-- EXCERPTED RECORDS --

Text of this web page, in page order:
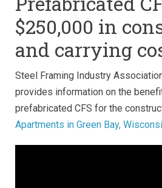
$250,000 in
and carrying
Steel Framing Industry
provides information on the
prefabricated CFS for the
Apartments in Green Bay,
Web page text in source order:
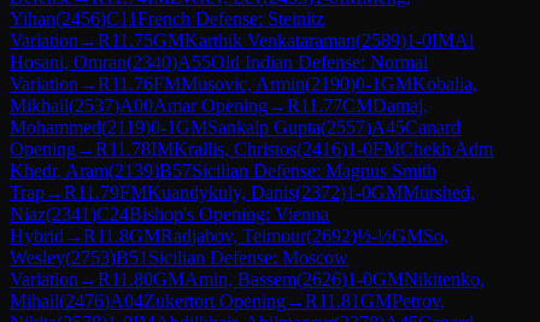
Yihan(2456)C11French Defense: Steinitz
Variation →R11.75GMKarthik Venkataraman(2589)1-0IMAl
Hosani, Omran(2340)A55Old Indian Defense: Normal
Variation →R11.76FMMusovic, Armin(2190)0-1GMKobalia,
Mikhail(2537)A00Amar Opening→R11.77CMDamaj,
Mohammed(2119)0-1GMSankalp Gupta(2557)A45Canard
Opening→R11.78IMKrallis, Christos(2416)1-0FMChekh Adm
Khedr, Aram(2139)B57Sicilian Defense: Magnus Smith
Trap→R11.79FMKuandykuly, Danis(2372)1-0GMMurshed,
Niaz(2341)C24Bishop's Opening: Vienna
Hybrid →R11.8GMRadjabov, Teimour(2692)½-½GMSo,
Wesley(2753)B51 Sicilian Defense: Moscow
Variation →R11.80GMAmin, Bassem(2626)1-0GMNikitenko,
Mihail(2476)A04Zukertort Opening→R11.81GMPetrov,
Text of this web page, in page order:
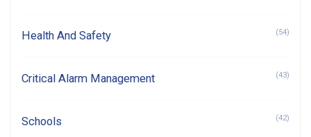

-- HOW TO COMPLETE THIS TASK --
Exactly as written, reproduce all of the entries while dropping the pictures.

-- WRITTEN RESPONSE --
Text of this web page, in page order:
$250,000 in
and carrying
Steel Framing Industry
provides information on the
prefabricated CFS for the
Apartments in Green Bay,
Web page text in source order:
Yihan(2456)C11French Defense: Steinitz
Variation →R11.75GMKarthik Venkataraman(2589)1-0IMAl
Hosani, Omran(2340)A55Old Indian Defense: Normal
Variation →R11.76FMMusovic, Armin(2190)0-1GMKobalia,
Mikhail(2537)A00Amar Opening→R11.77CMDamaj,
Mohammed(2119)0-1GMSankalp Gupta(2557)A45Canard
Opening→R11.78IMKrallis, Christos(2416)1-0FMChekh Adm
Khedr, Aram(2139)B57Sicilian Defense: Magnus Smith
Trap→R11.79FMKuandykuly, Danis(2372)1-0GMMurshed,
Niaz(2341)C24Bishop's Opening: Vienna
Hybrid →R11.8GMRadjabov, Teimour(2692)½-½GMSo,
Wesley(2753)B51 Sicilian Defense: Moscow
Variation →R11.80GMAmin, Bassem(2626)1-0GMNikitenko,
Mihail(2476)A04Zukertort Opening→R11.81GMPetrov,
Text of this web page, in page order:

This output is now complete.